The Model for the Combination of AMG with HSS
Following the same practice as in Sect. 5.1, we conduct a performance-bound analysis when HSS is used as the coarse solver. Comparing to Table 3 , the costs are the same for smoothing, restriction, interpolation, and termination. The difference is in the coarse solve, where the code needs to stream through the factored matrix. For our test cases, the factors are larger than the largest cache of the machines. Therefore, we assume that the factors are read from DRAM. Table 4 shows the performance upper bound based on the DRAM sustained bandwidth. On IVB-EP, the best configuration is: elements-per-agglomerate = 256, ν M −1 = 1 and θ = 0.01. On KNC, the best configuration is: elements-peragglomerate = 256, ν M −1 = 3 and θ = 0.01. The bandwidth-based performance bound is quite accurate on IVB-EP, yielding an estimate within a gap of 31% of the actual time. Among all the stages, the best match between model and reality is the smoothing step-about an 18% gap. The worst gap corresponds to the coarse solve-about 55%.
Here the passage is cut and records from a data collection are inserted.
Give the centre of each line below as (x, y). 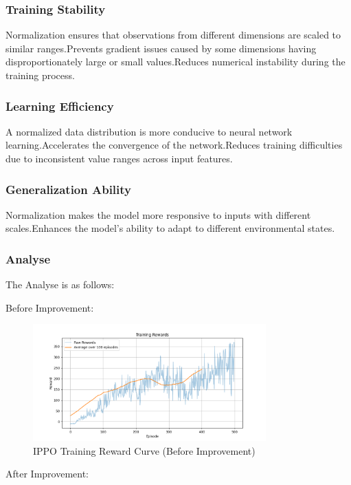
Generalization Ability (69, 189)
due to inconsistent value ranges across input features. (119, 158)
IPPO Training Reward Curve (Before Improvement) (144, 450)
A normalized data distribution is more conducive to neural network (149, 131)
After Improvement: (47, 474)
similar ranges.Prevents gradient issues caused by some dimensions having (161, 48)
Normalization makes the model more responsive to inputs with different (158, 214)
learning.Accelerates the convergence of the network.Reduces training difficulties (174, 145)

On the other hand, the estimated time on KNC is far less than the actual time, implying that the memory bandwidth is severely underutilized. Attributing this significant performance difference to either architecture or model is an area of continued investigation. Table 4 . Runtime bounds and actual runtime (seconds) of the AMG iteration. HSS is used as coarse-grid solver. The column "R/I" represents the combined restriction and interpolation steps. "Stopping" refers to the evaluation of the stopping criterion. 
Conclusion
We proposed a series of optimizations to improve the performance of the coarsegrid solver. The optimizations aim to expose fine-grained parallelism, exploit high memory bandwidth, and reduce OpenMP overheads. These led to a 2.6× reduction of the AMG solve time on a 60-core Xeon Phi KNC machine. We expect these optimizations to be effective on other manycore architectures as well. We also compared the performance of PCG with STRUMPACK when the two algorithms are used as coarse-grid solvers. We found that PCG is at a disadvantage because of its slow convergence. HSS usually leads to a faster AMG cycle, up to 2× faster than PCG. We expect the relative performance of PCG and HSS to depend on the problem. If the problem is such that the AMG parameters can be tuned so as to produce a well-conditioned coarse-grid matrix, then PCG could outperform HSS. Additionally, we explored the parameter space of our AMG algorithm and found high variation in performance. This makes the algorithm a good candidate for an autotuning approach. Our roofline model yields a bound that is within 23% (for PCG) and 31% (for HSS) of the actual performance on the Ivy Bridge EP. The gap is much more significant on the Xeon Phi KNC, which indicates that the bottleneck on that machine is not the memory bandwidth or the FPU but rather the high memory latency. More effective prefetching could hide this latency, but achieving this is challenging because of the relatively primitive hardware prefetchers on that machine, and because of the irregular memory access pattern in our coarse-grid solvers. We are exploring this optimization. Finally, the only aspect of performance that we considered in our study was time to solution. This is the objective that users care most about. Nevertheless, in future work it would also be valuable to consider other parameters, such as the financial cost of the hardware and its energy efficiency.